Easy Choice with Annual Plants
A lot of flowers are annual plants and even when you sow them, they’ll flourish pretty fast.
This is an easy choice to make. You only need so little more patience before you can watch your reward with satisfaction.
Even some plants like strawberry which will live for years is easy and fast to sow. If you sow in the spring, you’ll harvest delicious berries in the late summer or autumn, depending on their kind.
What About Tomatoes?
Most people buy tiny tomato plants. They are annual, but they take from 60-100 days of growth from seed to harvest. Is that too long to wait? In that case, buy a few pots.
It may very well be worth the waiting time of 2-3 months to sow your own. It’s immensely rewarding to watch them grow from only being a tiny sprout that peeks up from the ground (or egg tray) and until you see ripe, red tomatoes clinging to healthy stems.
You can buy seeds or plants in nurseries or online on Amazon, but you can also scrape seeds from tomatoes and use them to grow your own plants. Note, though, that sadly, some of those seeds you get from store-bought crops are sterile and will only rot in the soil.
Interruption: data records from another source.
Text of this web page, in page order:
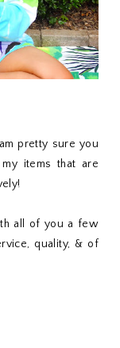
pretty sure you
my items that are
all of you a few
quality, & of
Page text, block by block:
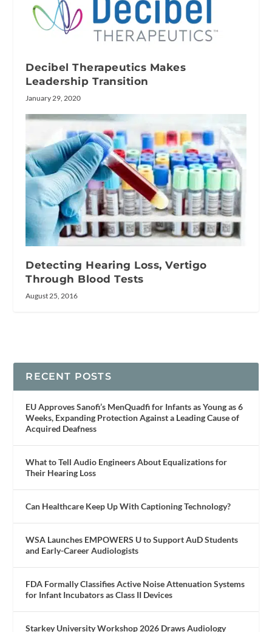
Decibel Therapeutics Makes
Leadership Transition
January 29, 2020
Detecting Hearing Loss, Vertigo
Through Blood Tests
August 25, 2016
RECENT POSTS
EU Approves Sanofi’s MenQuadfi for Infants as Young as 6
Weeks, Expanding Protection Against a Leading Cause of
Acquired Deafness
What to Tell Audio Engineers About Equalizations for
Their Hearing Loss
Can Healthcare Keep Up With Captioning Technology?
WSA Launches EMPOWERS U to Support AuD Students
and Early-Career Audiologists
FDA Formally Classifies Active Noise Attenuation Systems
for Infant Incubators as Class II Devices
Starkey University Workshop 2026 Draws Audiology
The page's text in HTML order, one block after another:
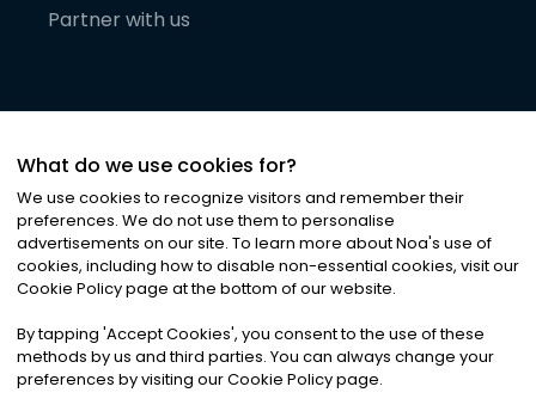
Partner with us
©2026Noa News Ltd. ALL RIGHTS RESERVED
Privacy|Terms & Conditions|Cookies
What do we use cookies for?
We use cookies to recognize visitors and remember their
preferences. We do not use them to personalise
advertisements on our site. To learn more about Noa's use of
cookies, including how to disable non-essential cookies, visit our
Cookie Policy page at the bottom of our website.
By tapping 'Accept Cookies', you consent to the use of these
methods by us and third parties. You can always change your
preferences by visiting our Cookie Policy page.
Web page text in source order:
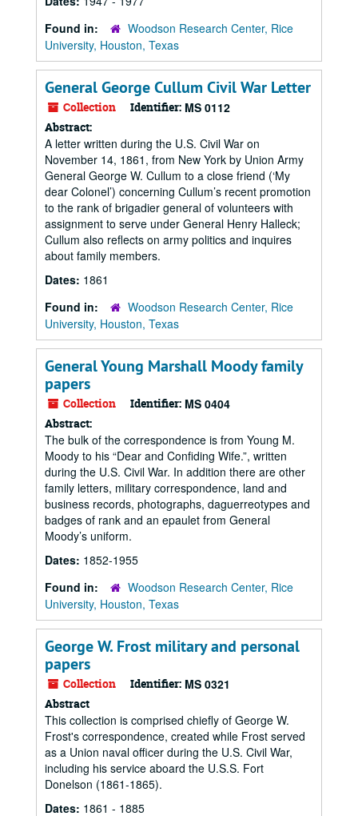
Found in:
Woodson Research Center, Rice
University, Houston, Texas
General George Cullum Civil War Letter
Collection Identifier: MS 0112
Abstract:
A letter written during the U.S. Civil War on
November 14, 1861, from New York by Union Army
General George W. Cullum to a close friend (‘My
dear Colonel’) concerning Cullum’s recent promotion
to the rank of brigadier general of volunteers with
assignment to serve under General Henry Halleck;
Cullum also reflects on army politics and inquires
about family members.
Dates: 1861
Found in:
Woodson Research Center, Rice
University, Houston, Texas
General Young Marshall Moody family
papers
Collection Identifier: MS 0404
Abstract:
The bulk of the correspondence is from Young M.
Moody to his “Dear and Confiding Wife.”, written
during the U.S. Civil War. In addition there are other
family letters, military correspondence, land and
business records, photographs, daguerreotypes and
badges of rank and an epaulet from General
Moody’s uniform.
Dates: 1852-1955
Found in:
Woodson Research Center, Rice
University, Houston, Texas
George W. Frost military and personal
papers
Collection Identifier: MS 0321
Abstract
This collection is comprised chiefly of George W.
Frost's correspondence, created while Frost served
as a Union naval officer during the U.S. Civil War,
including his service aboard the U.S.S. Fort
Donelson (1861-1865).
Dates: 1861 - 1885
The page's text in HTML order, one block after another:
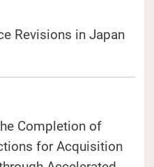
Revisions in Japan
in a separate window)
Completion of
for Acquisition
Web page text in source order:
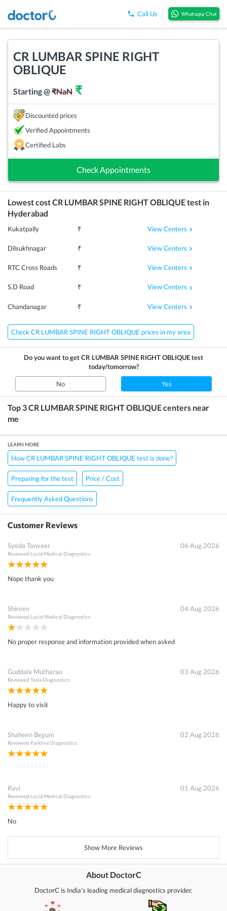
Call Us Whatsapp Chat
CR LUMBAR SPINE RIGHT
OBLIQUE
Starting @₹NaN ₹
Discounted prices
Verified Appointments
Certified Labs
Check Appointments
Lowest costCR LUMBAR SPINE RIGHT OBLIQUEtest in
Hyderabad
Kukatpally ₹ View Centers
Dilsukhnagar ₹ View Centers
RTC Cross Roads ₹ View Centers
S.D Road ₹ View Centers
Chandanagar ₹ View Centers
Check CR LUMBAR SPINE RIGHT OBLIQUE prices in my area
Do you want to getCR LUMBAR SPINE RIGHT OBLIQUEtest
today/tomorrow?
No Yes
Top 3CR LUMBAR SPINE RIGHT OBLIQUEcenters near
me
LEARN MORE
How CR LUMBAR SPINE RIGHT OBLIQUE test is done?
Preparing for the test Price / Cost
Frequently Asked Questions
Customer Reviews
Syeda Tanveer
Reviewed Lucid Medical Diagnostics
06 Aug 2026
Nope thank you
Shireen
Reviewed Lucid Medical Diagnostics
04 Aug 2026
No proper response and information provided when asked
Guddala Mutharao
Reviewed Tesla Diagnostics
03 Aug 2026
Happy to visit
Shaheen Begum
Reviewed Parkline Diagnostics
02 Aug 2026
Ravi
Reviewed Lucid Medical Diagnostics
01 Aug 2026
No
Show More Reviews
About DoctorC
DoctorC is India's leading medical diagnostics provider.
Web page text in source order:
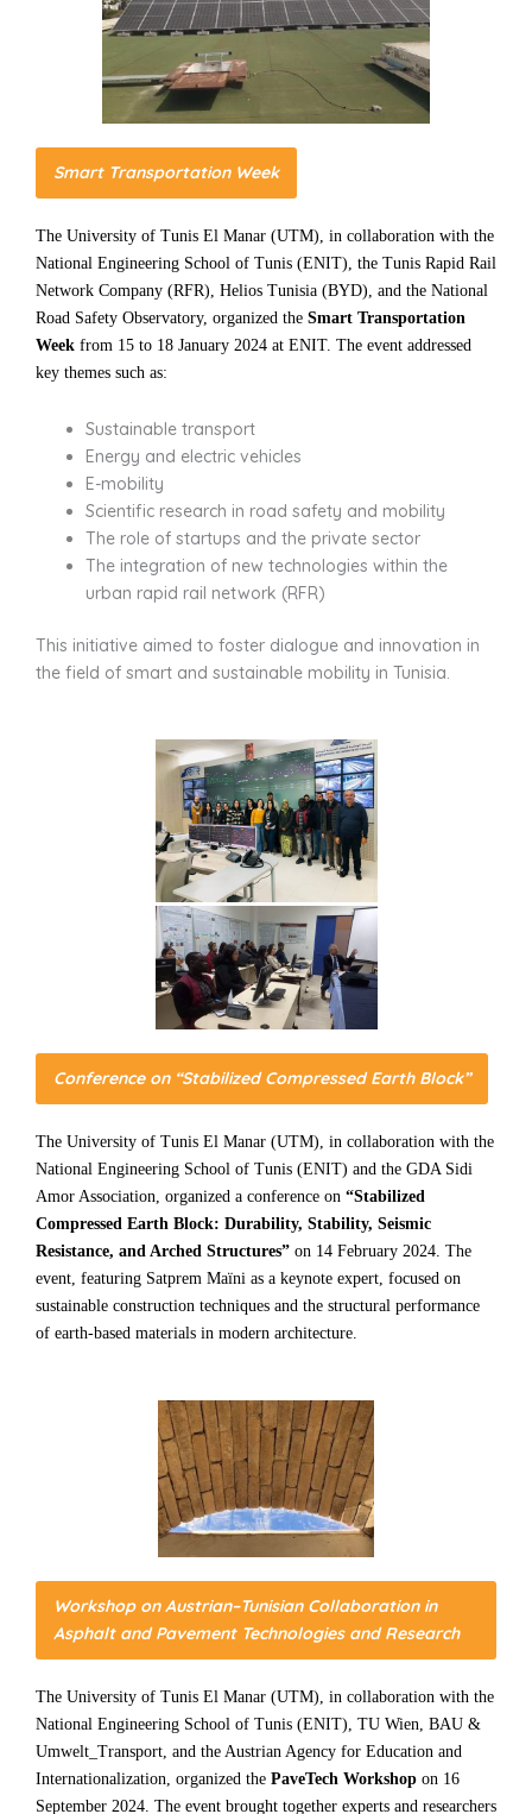
Smart Transportation Week
The University of Tunis El Manar (UTM), in collaboration with the
National Engineering School of Tunis (ENIT), the Tunis Rapid Rail
Network Company (RFR), Helios Tunisia (BYD), and the National
Road Safety Observatory, organized the Smart Transportation
Week from 15 to 18 January 2024 at ENIT. The event addressed
key themes such as:
Sustainable transport
Energy and electric vehicles
E-mobility
Scientific research in road safety and mobility
The role of startups and the private sector
The integration of new technologies within the
urban rapid rail network (RFR)
This initiative aimed to foster dialogue and innovation in
the field of smart and sustainable mobility in Tunisia.
Conference on “Stabilized Compressed Earth Block”
The University of Tunis El Manar (UTM), in collaboration with the
National Engineering School of Tunis (ENIT) and the GDA Sidi
Amor Association, organized a conference on “Stabilized
Compressed Earth Block: Durability, Stability, Seismic
Resistance, and Arched Structures” on 14 February 2024. The
event, featuring Satprem Maïni as a keynote expert, focused on
sustainable construction techniques and the structural performance
of earth-based materials in modern architecture.
Workshop on Austrian–Tunisian Collaboration in
Asphalt and Pavement Technologies and Research
The University of Tunis El Manar (UTM), in collaboration with the
National Engineering School of Tunis (ENIT), TU Wien, BAU &
Umwelt_Transport, and the Austrian Agency for Education and
Internationalization, organized the PaveTech Workshop on 16
September 2024. The event brought together experts and researchers
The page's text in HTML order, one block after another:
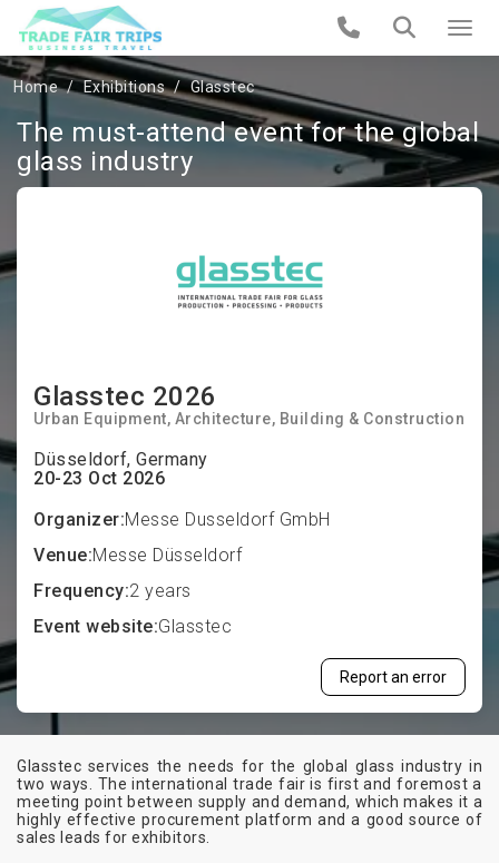
Home Exhibitions Glasstec
Glasstec 2026
Urban Equipment Architecture Building & Construction
Düsseldorf, Germany
20-23 Oct 2026
Organizer:Messe Dusseldorf GmbH
Venue:Messe Düsseldorf
Frequency:2 years
Event website:Glasstec
Report an error
The must-attend event for the global
glass industry
Glasstec services the needs for the global glass industry in
two ways. The international trade fair is first and foremost a
meeting point between supply and demand, which makes it a
highly effective procurement platform and a good source of
sales leads for exhibitors.
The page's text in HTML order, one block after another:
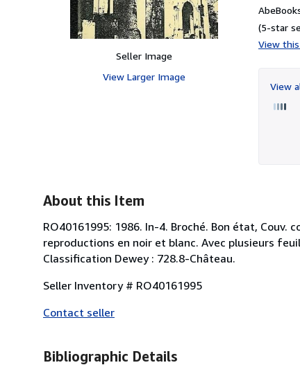
Seller Image
View Larger Image
(5-star
View
View
About this Item
RO40161995: 1986. In-4. Broché. Bon état,
reproductions en noir et blanc. Avec plusieurs
Classification Dewey : 728.8-Château.
Seller Inventory # RO40161995
Contact seller
Bibliographic Details
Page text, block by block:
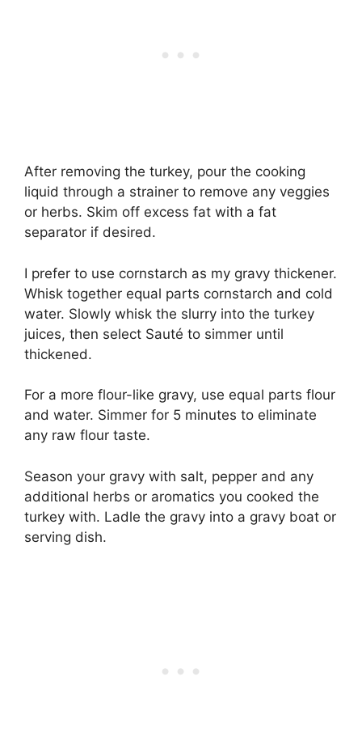
After removing the turkey, pour the cooking
liquid through a strainer to remove any veggies
or herbs. Skim off excess fat with a fat
separator if desired.
I prefer to use cornstarch as my gravy thickener.
Whisk together equal parts cornstarch and cold
water. Slowly whisk the slurry into the turkey
juices, then select Sauté to simmer until
thickened.
For a more flour-like gravy, use equal parts flour
and water. Simmer for 5 minutes to eliminate
any raw flour taste.
Season your gravy with salt, pepper and any
additional herbs or aromatics you cooked the
turkey with. Ladle the gravy into a gravy boat or
serving dish.
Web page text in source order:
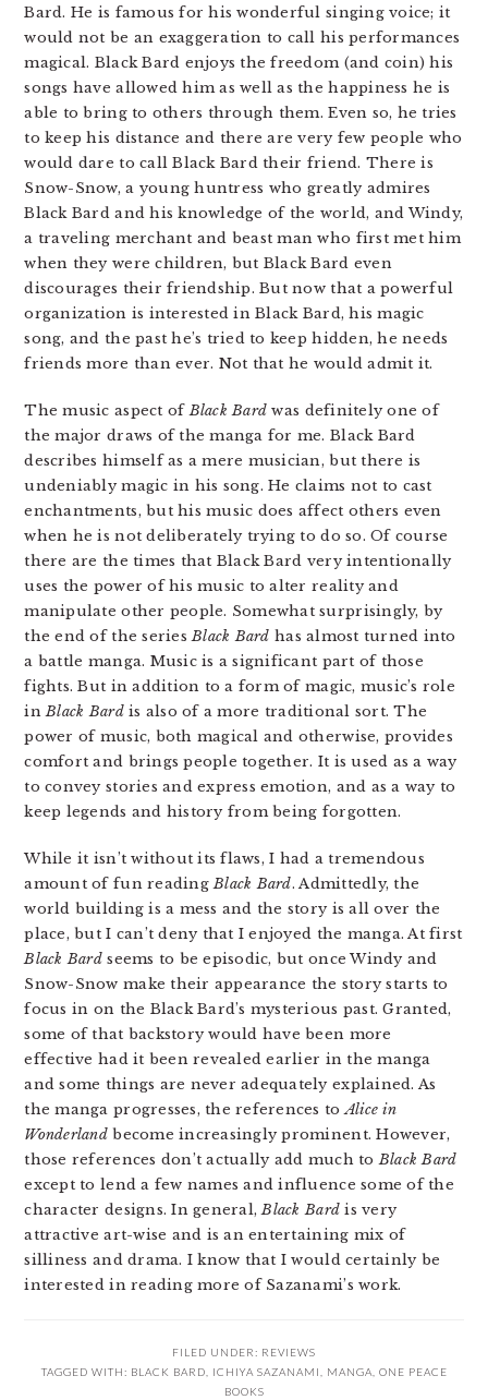
Bard. He is famous for his wonderful singing voice; it
would not be an exaggeration to call his performances
magical. Black Bard enjoys the freedom (and coin) his
songs have allowed him as well as the happiness he is
able to bring to others through them. Even so, he tries
to keep his distance and there are very few people who
would dare to call Black Bard their friend. There is
Snow-Snow, a young huntress who greatly admires
Black Bard and his knowledge of the world, and Windy,
a traveling merchant and beast man who first met him
when they were children, but Black Bard even
discourages their friendship. But now that a powerful
organization is interested in Black Bard, his magic
song, and the past he’s tried to keep hidden, he needs
friends more than ever. Not that he would admit it.
The music aspect ofBlack Bard was definitely one of
the major draws of the manga for me. Black Bard
describes himself as a mere musician, but there is
undeniably magic in his song. He claims not to cast
enchantments, but his music does affect others even
when he is not deliberately trying to do so. Of course
there are the times that Black Bard very intentionally
uses the power of his music to alter reality and
manipulate other people. Somewhat surprisingly, by
the end of the seriesBlack Bard has almost turned into
a battle manga. Music is a significant part of those
fights. But in addition to a form of magic, music’s role
inBlack Bardis also of a more traditional sort. The
power of music, both magical and otherwise, provides
comfort and brings people together. It is used as a way
to convey stories and express emotion, and as a way to
keep legends and history from being forgotten.
While it isn’t without its flaws, I had a tremendous
amount of fun readingBlack Bard. Admittedly, the
world building is a mess and the story is all over the
place, but I can’t deny that I enjoyed the manga. At first
Black Bard seems to be episodic, but once Windy and
Snow-Snow make their appearance the story starts to
focus in on the Black Bard’s mysterious past. Granted,
some of that backstory would have been more
effective had it been revealed earlier in the manga
and some things are never adequately explained. As
the manga progresses, the references toAlice in
Wonderland become increasingly prominent. However,
those references don’t actually add much toBlack Bard
except to lend a few names and influence some of the
character designs. In general,Black Bard is very
attractive art-wise and is an entertaining mix of
silliness and drama. I know that I would certainly be
interested in reading more of Sazanami’s work.
FILED UNDER: REVIEWS
TAGGED WITH: BLACK BARD ICHIYA SAZANAMI MANGA ONE PEACE
BOOKS

Or, in case of tomatoes, they were harvested while they were still green and then treated with gas to ripen. Their seeds may still be too immature to germinate.
Still, it won’t cost you much to try. Or you can simply buy the seeds in a bag.
Consider Starting the Seeds Indoor
You can start some seeds as early as the previous autumn to plant them as seedlings or tiny plants on your balcony later. If you start early, or live in a cold climate, you should keep them indoor.
Use small containers for your seeds. You can use egg trays or special seed containers, which you can get from Amazon or your plant nursery.
When you buy seeds, check the bags for when it’s best to sow and how you should do it. This will vary from plant to plant.
If you get seeds from someone else or gather them yourself from produce like strawberries or kiwi, you can find your answers online.
Once your seeds have sprouted and turned into tiny plants or seedlings, you can take them outside.
Moving Your Seedlings and Tiny Plants
Once you’re certain that your former seeds are big enough to handle the outside world, you can start moving them from their cradle.
Use small pots at first, unless your plants will grow fast and create roots that will go deep into the ground, like leeks or carrots.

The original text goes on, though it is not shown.